### Stored entries
»»

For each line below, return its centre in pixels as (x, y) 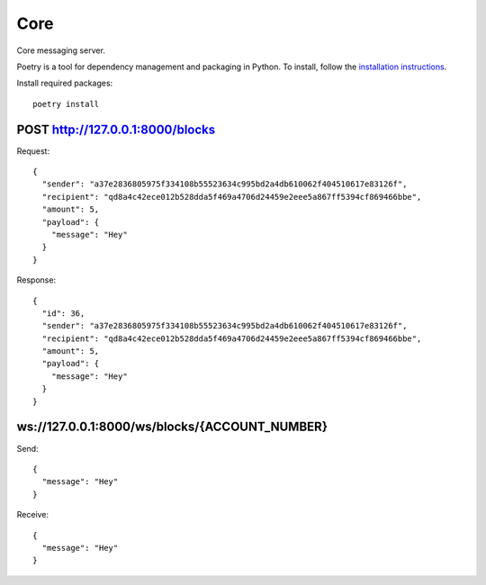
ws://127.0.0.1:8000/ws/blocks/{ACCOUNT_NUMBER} (172, 427)
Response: (36, 280)
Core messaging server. (61, 50)
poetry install (66, 104)
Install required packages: (65, 83)
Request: (33, 151)
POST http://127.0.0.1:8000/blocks (116, 129)
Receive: (33, 515)

««

### Task directions
Give the records again exactly as they stand, so that only the pictures are missing.

### Task answer
For each line below, return its centre in pixels as (x, y) 
ws://127.0.0.1:8000/ws/blocks/{ACCOUNT_NUMBER} (172, 427)
Response: (36, 280)
Core messaging server. (61, 50)
poetry install (66, 104)
Install required packages: (65, 83)
Request: (33, 151)
POST http://127.0.0.1:8000/blocks (116, 129)
Receive: (33, 515)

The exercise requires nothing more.